California State Trial Court Upholds Rules for Presidential Primaries

On January 29, a San Bernardino County, California Superior Court issued an opinion in Boydston v Padilla, civ-ds-1921480. This is the lawsuit in which some independent voters challenge the rules for who can vote in California presidential primaries. California law lets each party decide for itself whether to let independents vote in its presidential primaries. Generally the Democratic, Libertarian, and American Independent Parties allow independents to choose their own party’s primary ballot. Generally the Republican, Green, and Peace & Freedom Parties do not (although in 2004, the Republican Party did allow independents).

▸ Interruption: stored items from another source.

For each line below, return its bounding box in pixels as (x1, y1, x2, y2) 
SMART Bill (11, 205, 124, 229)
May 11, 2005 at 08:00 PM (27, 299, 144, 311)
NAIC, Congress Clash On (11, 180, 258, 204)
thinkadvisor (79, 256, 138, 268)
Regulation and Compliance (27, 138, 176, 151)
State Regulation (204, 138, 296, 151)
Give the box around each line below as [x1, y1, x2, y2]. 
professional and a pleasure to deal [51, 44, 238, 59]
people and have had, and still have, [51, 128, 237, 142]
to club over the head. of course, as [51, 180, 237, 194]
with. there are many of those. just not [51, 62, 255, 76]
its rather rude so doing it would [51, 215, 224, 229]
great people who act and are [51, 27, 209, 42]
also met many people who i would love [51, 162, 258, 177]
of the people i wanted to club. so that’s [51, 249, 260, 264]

The court upheld the system. Here is the 14-page ruling. The plaintiffs argue that the California Constitution says the state will hold an “open” presidential primary, and therefore the state must print up a presidential primary ballot listing the candidates of all parties, and must offer this ballot to any independent voter who wants it. But the complete sentence in the California Constitution is, “The Legislature shall provide for partisan elections for presidential candidates, and political party and party central committees, including an open presidential primary whereby the candidates on the ballot are those found by the Secretary of State to be recognized candidates throughout the nation or throughout California for the office of President.” As the decision says, “This Constitutional provision addresses which candidates must be placed on the ballot, not the procedures for voting for the candidates.”

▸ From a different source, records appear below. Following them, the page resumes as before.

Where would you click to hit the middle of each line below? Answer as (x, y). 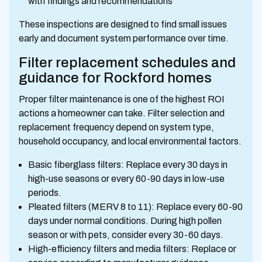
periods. (45, 193)
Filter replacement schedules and (127, 63)
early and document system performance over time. (124, 38)
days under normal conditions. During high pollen (125, 221)
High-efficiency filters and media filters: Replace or (132, 249)
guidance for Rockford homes (115, 78)
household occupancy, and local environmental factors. (130, 141)
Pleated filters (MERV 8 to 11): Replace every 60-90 (135, 207)

The plaintiffs will appeal. Thanks to Chad Peace for the decision.


Comments

California State Trial Court Upholds Rules for Presidential Primaries — 5 Comments

  1. @DR,

    If you were familiar with the history of that term you would realize that it is not vague in context.

  2. recognized = one more arbitrary adjective.
    —–
    Void-for-Vagueness Doctrine 8 MAY 2020

    https://constitution.congress.gov/constitution/
    —–
    Amdt1.2.2.2 Procedural Matters and Freedom of Speech: Vagueness
    https://constitution.congress.gov/browse/essay/amdt1_2_2_2/

    —–
    Amdt14.S1.6.2.2 Clarity in Criminal Statutes: The Void-for-Vagueness Doctrine

    https://constitution.congress.gov/browse/essay/amdt14_S1_6_2_2/

    may not be working see Cornell below
    ——

    https://www.law.cornell.edu/constitution-conan/index.html

    https://www.law.cornell.edu/constitution-conan/amendment-14/section-1/clarity-in-criminal-statutes-the-void-for-vagueness-doctrine

    http://en.wikipedia.org/wiki/Void_for_vagueness
    ——

    U.S. v Davis, 588 US _ (24 June 2019)

    Slip op p. 4
    II
    Our doctrine prohibiting the enforcement of vague laws rests on the twin constitutional pillars of due process and separation of powers. See Dimaya, 584 U. S., at ___–___ (plurality opinion) (slip op., at 4–5); id., at ___–___

    Slip op p. 5

    (GORSUCH, J., concurring in part and concurring in judgment) (slip op., at 2–9). Vague laws contravene the “first essential of due process of law” that statutes must give people “of common intelligence” fair notice of what the law demands of them. Connally v. General Constr. Co., 269 U. S. 385, 391 (1926); see Collins v. Kentucky, 234 U. S. 634, 638 (1914). Vague laws also undermine the Constitution’s separation of powers and the democratic self-governance it aims to protect. Only the people’s elected representatives in the legislature are authorized to “make an act a crime.” United States v. Hudson, 7 Cranch 32, 34 (1812). Vague statutes threaten to hand responsibility for defining crimes to relatively unaccountable police, prosecutors, and judges, eroding the people’s ability to oversee the creation of the laws they are expected to abide. See Kolender v. Lawson, 461 U. S. 352, 357–358, and n. 7 (1983); United States v. L. Cohen Grocery Co., 255 U. S. 81, 89–91 (1921); United States v. Reese, 92 U. S. 214, 221 (1876).
    —–
    Way too many brainwashed lawyers who love vague laws — keeps them busy looting customers aka clients — esp in election law cases — the armies of JUNK lawyers looting the LP (national and States) since 1970 — mere 50 years plus.